Interestingly, Joleigh Little of National Right to Life pointed out earlier this year that worldwide, there are many more parents waiting to adopt children than you would imagine; it’s most often the system that is failing to unite children with potential caregivers. There are currently approximately 147 million orphans in the world. About 250,000 are adopted annually, but each year 14.5 million orphans age out of the system. Almost a fifth of these commit suicide before they turn 18, or end up in other unfavourable circumstances.
The fact is that everything of human origin hinges on how we treat our children. If every child that walked this earth were loved, nurtured and raised by the book, I can guarantee you that we would be much closer to a problem-free world – and those problems we did have would not be insurmountable. The sum is not difficult: Poverty, violent societies and unstable homes make for troubled children, who grow into unstable, volatile adults. If we make a mess of our children, we make a mess of our future. I say this not to be sentimental or to sound like a Stevie Wonder song. It’s a simple equation and there is more than enough empirical evidence to back it up.
Rejected, unstable and unloved children suffer significant emotional and developmental problems and often develop behavioural problems as well, which so often manifest in our juvenile offenders – who later turn into mature offenders. It would be remiss at this point not to cite the famous study cited in Freakonomics which found that legalising abortion even had a positive impact on the rate of violent crime, which experienced a drop at the precise point where those unwanted children would have matured into first-time offenders. Childhood trauma is identified as a factor in a significant percentage of mental disorders as well as a number of chronic physical illnesses. There are more citations than we can count telling us this. Yet amazingly, we collectively continue to make a royal pig’s ear of raising our children.
Pro-choice activists are fond of citing the wretched lives of unwanted children as an argument for nipping these lives in the bud, and pro-lifers are fond of using the same arguments to preach abstinence. To me, this is neither here nor there. I have no interest in starting an argument about abortion or birth control. Whether you believe in it or not, the fact remains that some people use it and some don’t, and there are children who fall through the cracks, and end up living lives of horror for all the years in between.
A longitudinal Scandanavian study looked at a control group of children versus a group of children whose mothers had wanted abortions but not been able to have them. The results were unsurprising: right into adulthood, the unwanted were more than twice as likely to suffer social, emotional, and educational disadvantages as wanted children, on a variety of measures. Unwanted children showed increased delinquency, a higher number of welfare recipients, a more poorly educated citizenry, and a greater number of psychiatric problems.
If you want even greater horrors, there are, of course, also a number of hideous studies on filicide, or the murder of children, which qualifies as the ultimate conclusion of not wanting a child. But it is not my intention to catalogue atrocities here; suffice to say that in one particular and rather gruesome study by Dr.
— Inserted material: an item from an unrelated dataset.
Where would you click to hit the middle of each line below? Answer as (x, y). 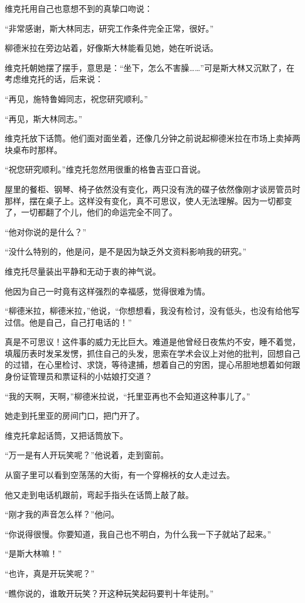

Phillip J. Resnick, it was found that 83% of horrific child murders were attributed to the child being unwanted, with a further chunk being unintentional killings during abuse – while a small percentage could be attributed to parental psychosis and another pinch could be attributed to ‘altruistic’ reasons, such as sparing an ill child suffering. But the overwhelming majority was simply getting rid of an unwanted child.
The facts here are, firstly, that the consequences of having so many unwanted and throwaway children are severe, both for the children themselves and for the rest of us living around them. And secondly, that the droves of neglected and broken children walking the earth are the result of so many factors, and they exist in many spheres of society. They are in the upper classes, where perhaps their wealthy parents are too busy socialising and leave them to be raised by their Playstations. They are in the middle classes, where perhaps they are put through school, but suffer abuse and sadism of another ilk behind closed doors. They are in poverty-stricken communities, where young girls may have a higher risk of exposure to violence, less access to protection at judicial or political levels, and be left with babies they don’t know what to do with. They are in conservative societies, where overwhelmed child brides who barely know how to bath and dress a doll are suddenly expected to raise families. They are born to university students who had too much to drink at a party, teenagers who are sexually experimenting in the lifts at malls, and who knows what other mothers who throw their babies in dumpsters or tie them to train tracks or try to flush them down toilets because God knows what is going on in their brains or lives or circumstances. The point is that billions of children are unwanted, unloved or discarded to varying degrees every day, and the consequences for the world we live in are far-reaching. In Sub-Saharan Africa a particularly large number of unplanned children are born, and statistically the awareness of family planning is not improving significantly. Use and knowledge of birth control improved from 5% in 1991 to 30% in 2006, but that’s still not saying much.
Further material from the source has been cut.